◆ **Work instruction**:
Everything in the records except the pictures must be copied out exactly.

◆ **Material for the task**:
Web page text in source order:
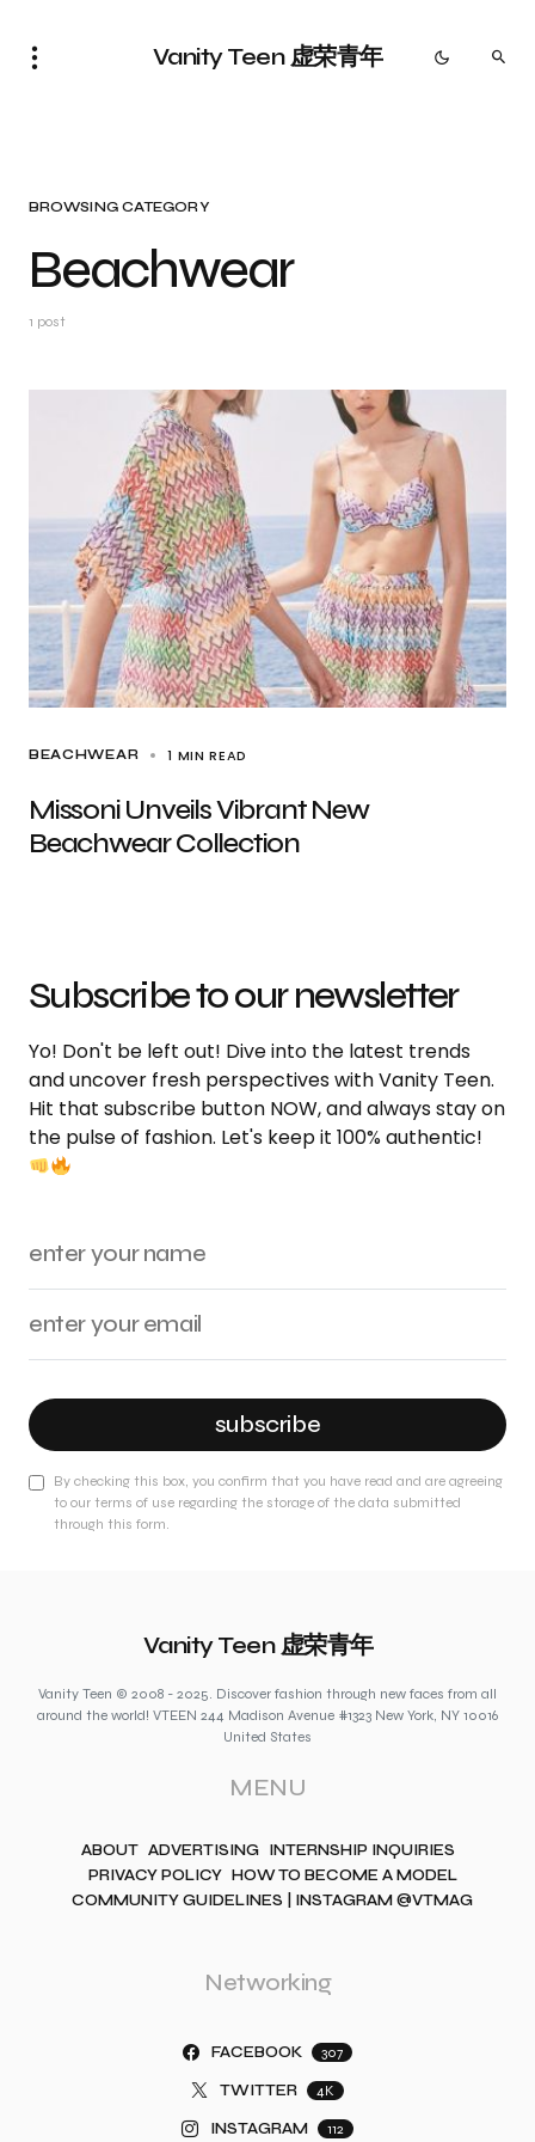
Vanity Teen 虚荣青年
BROWSING CATEGORY
Beachwear
1 post
BEACHWEAR 1 MIN READ
Missoni Unveils Vibrant New
Beachwear Collection
Subscribe to our newsletter
Yo! Don't be left out! Dive into the latest trends
and uncover fresh perspectives with Vanity Teen.
Hit that subscribe button NOW, and always stay on
the pulse of fashion. Let's keep it 100% authentic!
subscribe
By checking this box, you confirm that you have read and are agreeing
to our terms of use regarding the storage of the data submitted
through this form.
Vanity Teen 虚荣青年
Vanity Teen © 2008 - 2025. Discover fashion through new faces from all
around the world! VTEEN 244 Madison Avenue #1323 New York, NY 10016
United States
MENU
ABOUT ADVERTISING INTERNSHIP INQUIRIES
PRIVACY POLICY HOW TO BECOME A MODEL
COMMUNITY GUIDELINES | INSTAGRAM @VTMAG
Networking
FACEBOOK 307
TWITTER 4K
INSTAGRAM 112
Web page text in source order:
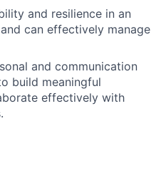
and resilience in an
can effectively manage
and communication
build meaningful
effectively with
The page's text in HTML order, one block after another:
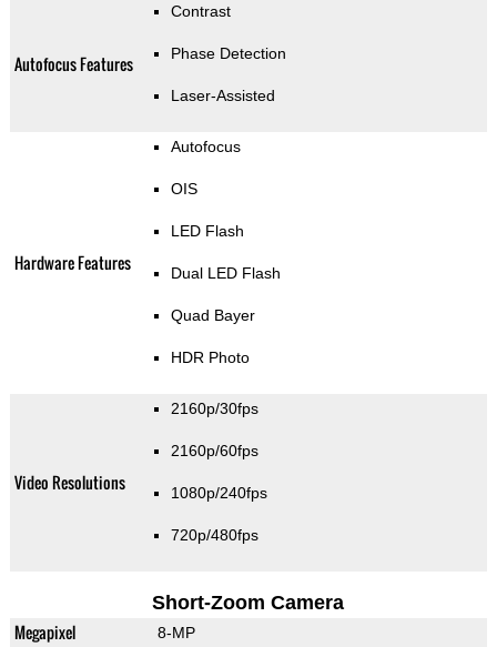
Autofocus Features
Contrast
Phase Detection
Laser-Assisted
Hardware Features
Autofocus
OIS
LED Flash
Dual LED Flash
Quad Bayer
HDR Photo
Video Resolutions
2160p/30fps
2160p/60fps
1080p/240fps
720p/480fps
Short-Zoom Camera
Megapixel 8-MP
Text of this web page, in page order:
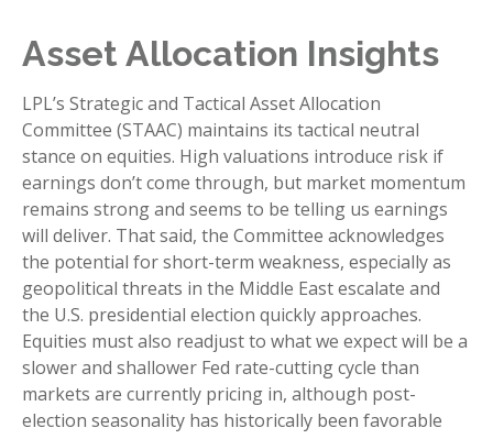
Asset Allocation Insights
LPL’s Strategic and Tactical Asset Allocation
Committee (STAAC) maintains its tactical neutral
stance on equities. High valuations introduce risk if
earnings don’t come through, but market momentum
remains strong and seems to be telling us earnings
will deliver. That said, the Committee acknowledges
the potential for short-term weakness, especially as
geopolitical threats in the Middle East escalate and
the U.S. presidential election quickly approaches.
Equities must also readjust to what we expect will be a
slower and shallower Fed rate-cutting cycle than
markets are currently pricing in, although post-
election seasonality has historically been favorable
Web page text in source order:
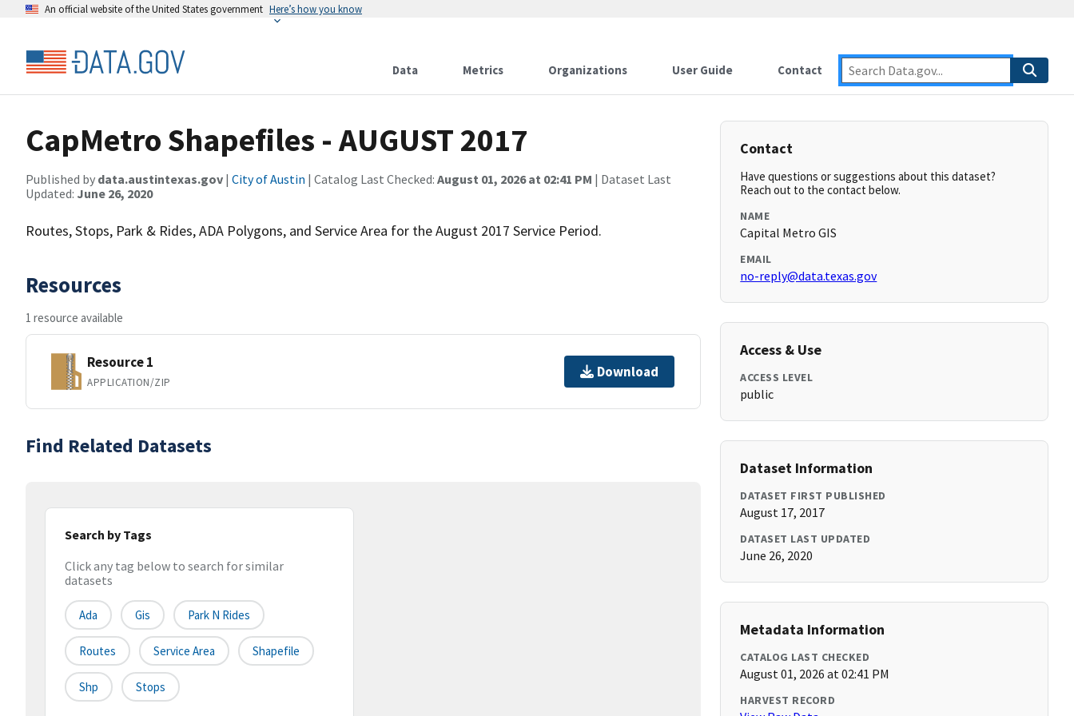
An official website of the United States government Here’s how you know
Data Metrics Organizations User Guide Contact
CapMetro Shapefiles - AUGUST 2017
Published by data.austintexas.gov | City of Austin | Catalog Last Checked: August 01, 2026 at 02:41 PM | Dataset Last
Updated: June 26, 2020
Routes, Stops, Park & Rides, ADA Polygons, and Service Area for the August 2017 Service Period.
Resources
1 resource available
Resource 1
APPLICATION/ZIP
Download
Find Related Datasets
Search by Tags
Click any tag below to search for similar
datasets
Ada Gis Park N Rides
Routes Service Area Shapefile
Shp Stops
Contact
Have questions or suggestions about this dataset?
Reach out to the contact below.
NAME
Capital Metro GIS
EMAIL
no-reply@data.texas.gov
Access & Use
ACCESS LEVEL
public
Dataset Information
DATASET FIRST PUBLISHED
August 17, 2017
DATASET LAST UPDATED
June 26, 2020
Metadata Information
CATALOG LAST CHECKED
August 01, 2026 at 02:41 PM
HARVEST RECORD
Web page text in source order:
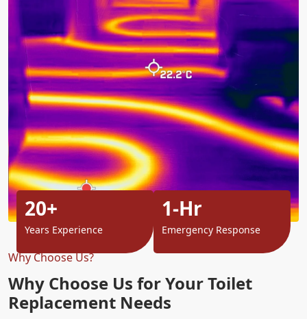
Why Choose Us?
Why Choose Us for Your Toilet
Replacement Needs
20+
Years Experience
1-Hr
Emergency Response
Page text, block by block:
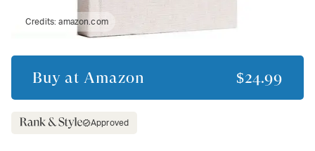
Credits:amazon.com
Buy at Amazon $24.99
Approved
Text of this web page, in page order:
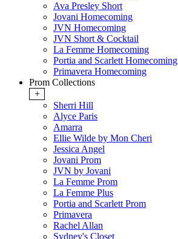
Ava Presley Short
Jovani Homecoming
JVN Homecoming
JVN Short & Cocktail
La Femme Homecoming
Portia and Scarlett Homecoming
Primavera Homecoming
Prom Collections
+
Sherri Hill
Alyce Paris
Amarra
Ellie Wilde by Mon Cheri
Jessica Angel
Jovani Prom
JVN by Jovani
La Femme Prom
La Femme Plus
Portia and Scarlett Prom
Primavera
Rachel Allan
Sydney's Closet
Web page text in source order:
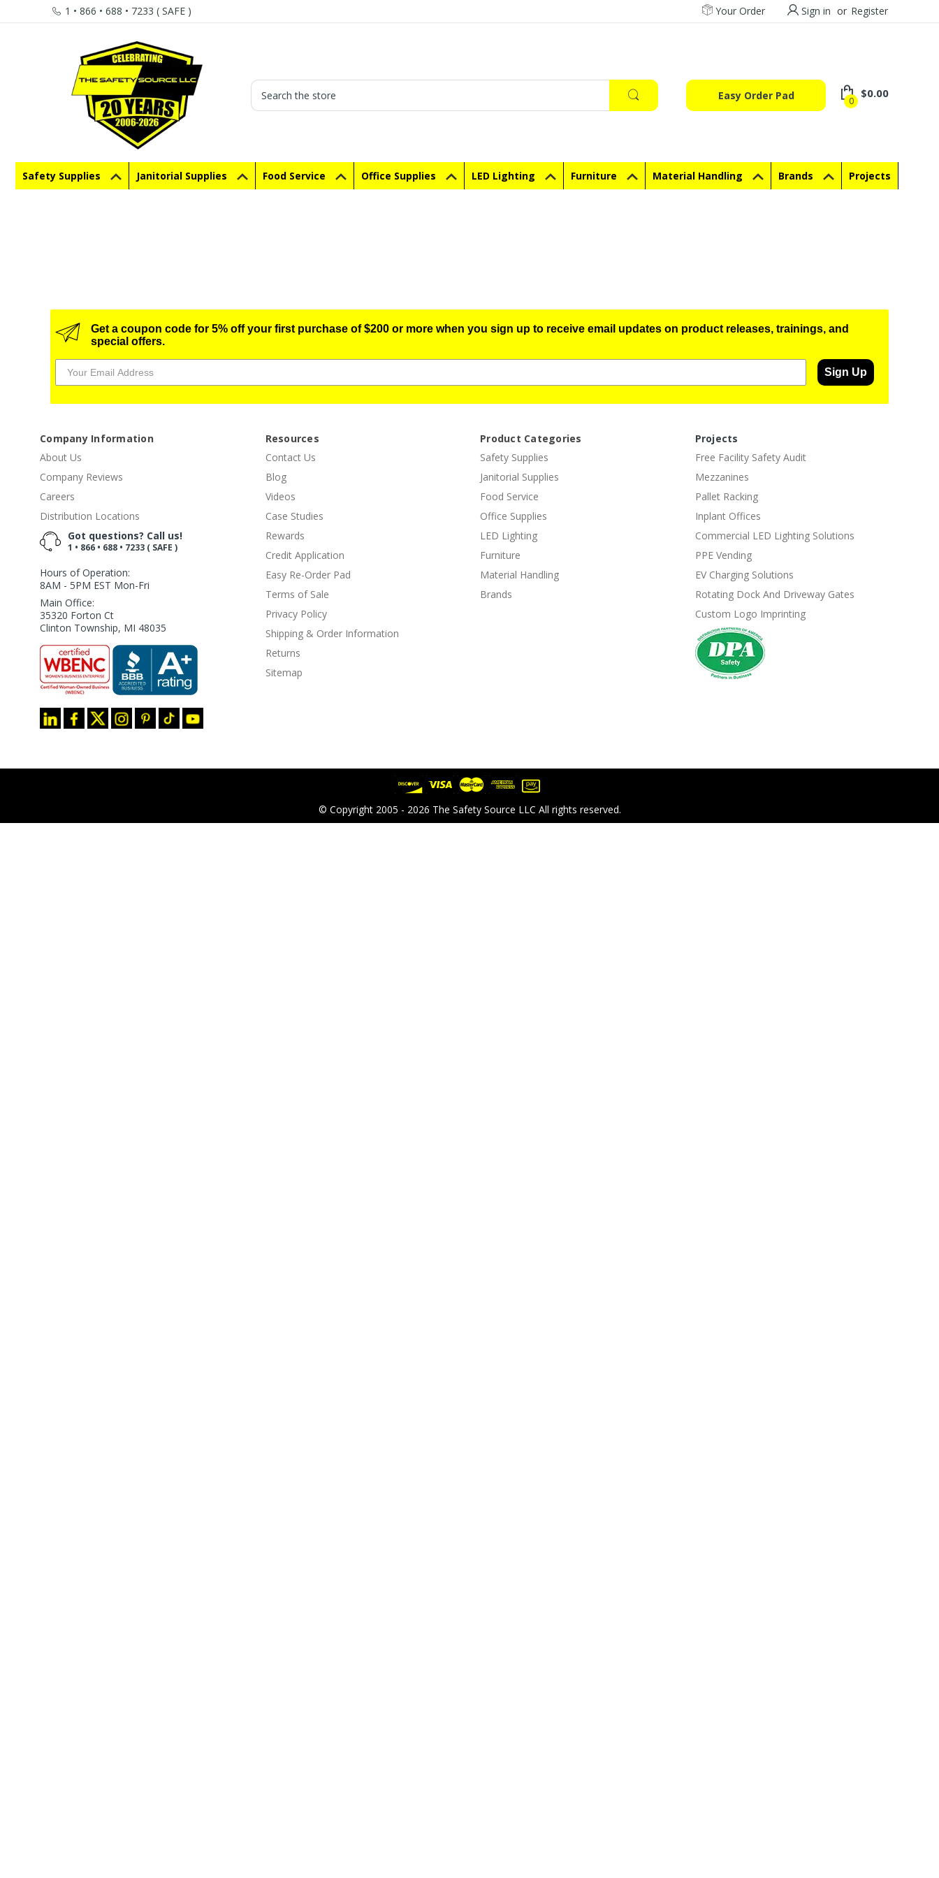
1 • 866 • 688 • 7233 ( SAFE ) Your Order Sign in or Register
Search
Easy Order Pad 0
$0.00
Safety Supplies Janitorial Supplies Food Service Office Supplies LED Lighting Furniture Material Handling Brands Projects
Get a coupon code for 5% off your first purchase of $200 or more when you sign up to receive email updates on product releases, trainings, and
special offers.
Sign Up
Company Information
About Us
Company Reviews
Careers
Distribution Locations
Got questions? Call us!
1 • 866 • 688 • 7233 ( SAFE )
Hours of Operation:
8AM - 5PM EST Mon-Fri
Main Office:
35320 Forton Ct
Clinton Township, MI 48035
Resources
Contact Us
Blog
Videos
Case Studies
Rewards
Credit Application
Easy Re-Order Pad
Terms of Sale
Privacy Policy
Shipping & Order Information
Returns
Sitemap
Product Categories
Safety Supplies
Janitorial Supplies
Food Service
Office Supplies
LED Lighting
Furniture
Material Handling
Brands
Projects
Free Facility Safety Audit
Mezzanines
Pallet Racking
Inplant Offices
Commercial LED Lighting Solutions
PPE Vending
EV Charging Solutions
Rotating Dock And Driveway Gates
Custom Logo Imprinting
© Copyright 2005 - 2026 The Safety Source LLC All rights reserved.
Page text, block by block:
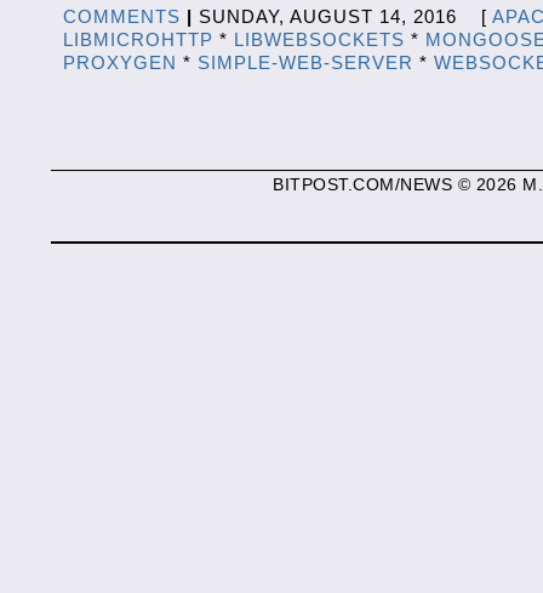
COMMENTS | SUNDAY, AUGUST 14, 2016 [
LIBMICROHTTP * LIBWEBSOCKETS *
PROXYGEN * SIMPLE-WEB-SERVER *
BITPOST.COM/NEWS © 2026
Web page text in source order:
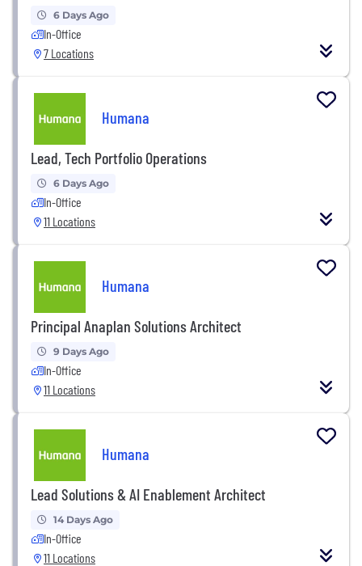
6 Days Ago
In-Office
7 Locations
Humana
Lead, Tech Portfolio Operations
6 Days Ago
In-Office
11 Locations
Humana
Principal Anaplan Solutions Architect
9 Days Ago
In-Office
11 Locations
Humana
Lead Solutions & AI Enablement Architect
14 Days Ago
In-Office
11 Locations

◆ **Task answer**:
Web page text in source order:
Vanity Teen 虚荣青年
BROWSING CATEGORY
Beachwear
1 post
BEACHWEAR 1 MIN READ
Missoni Unveils Vibrant New
Beachwear Collection
Subscribe to our newsletter
Yo! Don't be left out! Dive into the latest trends
and uncover fresh perspectives with Vanity Teen.
Hit that subscribe button NOW, and always stay on
the pulse of fashion. Let's keep it 100% authentic!
subscribe
By checking this box, you confirm that you have read and are agreeing
to our terms of use regarding the storage of the data submitted
through this form.
Vanity Teen 虚荣青年
Vanity Teen © 2008 - 2025. Discover fashion through new faces from all
around the world! VTEEN 244 Madison Avenue #1323 New York, NY 10016
United States
MENU
ABOUT ADVERTISING INTERNSHIP INQUIRIES
PRIVACY POLICY HOW TO BECOME A MODEL
COMMUNITY GUIDELINES | INSTAGRAM @VTMAG
Networking
FACEBOOK 307
TWITTER 4K
INSTAGRAM 112
Web page text in source order:
and resilience in an
can effectively manage
and communication
build meaningful
effectively with
The page's text in HTML order, one block after another:
Autofocus Features
Contrast
Phase Detection
Laser-Assisted
Hardware Features
Autofocus
OIS
LED Flash
Dual LED Flash
Quad Bayer
HDR Photo
Video Resolutions
2160p/30fps
2160p/60fps
1080p/240fps
720p/480fps
Short-Zoom Camera
Megapixel 8-MP
Text of this web page, in page order:
Asset Allocation Insights
LPL’s Strategic and Tactical Asset Allocation
Committee (STAAC) maintains its tactical neutral
stance on equities. High valuations introduce risk if
earnings don’t come through, but market momentum
remains strong and seems to be telling us earnings
will deliver. That said, the Committee acknowledges
the potential for short-term weakness, especially as
geopolitical threats in the Middle East escalate and
the U.S. presidential election quickly approaches.
Equities must also readjust to what we expect will be a
slower and shallower Fed rate-cutting cycle than
markets are currently pricing in, although post-
election seasonality has historically been favorable
Web page text in source order:
An official website of the United States government Here’s how you know
Data Metrics Organizations User Guide Contact
CapMetro Shapefiles - AUGUST 2017
Published by data.austintexas.gov | City of Austin | Catalog Last Checked: August 01, 2026 at 02:41 PM | Dataset Last
Updated: June 26, 2020
Routes, Stops, Park & Rides, ADA Polygons, and Service Area for the August 2017 Service Period.
Resources
1 resource available
Resource 1
APPLICATION/ZIP
Download
Find Related Datasets
Search by Tags
Click any tag below to search for similar
datasets
Ada Gis Park N Rides
Routes Service Area Shapefile
Shp Stops
Contact
Have questions or suggestions about this dataset?
Reach out to the contact below.
NAME
Capital Metro GIS
EMAIL
no-reply@data.texas.gov
Access & Use
ACCESS LEVEL
public
Dataset Information
DATASET FIRST PUBLISHED
August 17, 2017
DATASET LAST UPDATED
June 26, 2020
Metadata Information
CATALOG LAST CHECKED
August 01, 2026 at 02:41 PM
HARVEST RECORD
Web page text in source order:
Why Choose Us?
Why Choose Us for Your Toilet
Replacement Needs
20+
Years Experience
1-Hr
Emergency Response
Page text, block by block:
Credits:amazon.com
Buy at Amazon $24.99
Approved
Text of this web page, in page order:
Ava Presley Short
Jovani Homecoming
JVN Homecoming
JVN Short & Cocktail
La Femme Homecoming
Portia and Scarlett Homecoming
Primavera Homecoming
Prom Collections
+
Sherri Hill
Alyce Paris
Amarra
Ellie Wilde by Mon Cheri
Jessica Angel
Jovani Prom
JVN by Jovani
La Femme Prom
La Femme Plus
Portia and Scarlett Prom
Primavera
Rachel Allan
Sydney's Closet
Web page text in source order:
1 • 866 • 688 • 7233 ( SAFE ) Your Order Sign in or Register
Search
Easy Order Pad 0
$0.00
Safety Supplies Janitorial Supplies Food Service Office Supplies LED Lighting Furniture Material Handling Brands Projects
Get a coupon code for 5% off your first purchase of $200 or more when you sign up to receive email updates on product releases, trainings, and
special offers.
Sign Up
Company Information
About Us
Company Reviews
Careers
Distribution Locations
Got questions? Call us!
1 • 866 • 688 • 7233 ( SAFE )
Hours of Operation:
8AM - 5PM EST Mon-Fri
Main Office:
35320 Forton Ct
Clinton Township, MI 48035
Resources
Contact Us
Blog
Videos
Case Studies
Rewards
Credit Application
Easy Re-Order Pad
Terms of Sale
Privacy Policy
Shipping & Order Information
Returns
Sitemap
Product Categories
Safety Supplies
Janitorial Supplies
Food Service
Office Supplies
LED Lighting
Furniture
Material Handling
Brands
Projects
Free Facility Safety Audit
Mezzanines
Pallet Racking
Inplant Offices
Commercial LED Lighting Solutions
PPE Vending
EV Charging Solutions
Rotating Dock And Driveway Gates
Custom Logo Imprinting
© Copyright 2005 - 2026 The Safety Source LLC All rights reserved.
Page text, block by block:
COMMENTS | SUNDAY, AUGUST 14, 2016 [
LIBMICROHTTP * LIBWEBSOCKETS *
PROXYGEN * SIMPLE-WEB-SERVER *
BITPOST.COM/NEWS © 2026
Web page text in source order:
6 Days Ago
In-Office
7 Locations
Humana
Lead, Tech Portfolio Operations
6 Days Ago
In-Office
11 Locations
Humana
Principal Anaplan Solutions Architect
9 Days Ago
In-Office
11 Locations
Humana
Lead Solutions & AI Enablement Architect
14 Days Ago
In-Office
11 Locations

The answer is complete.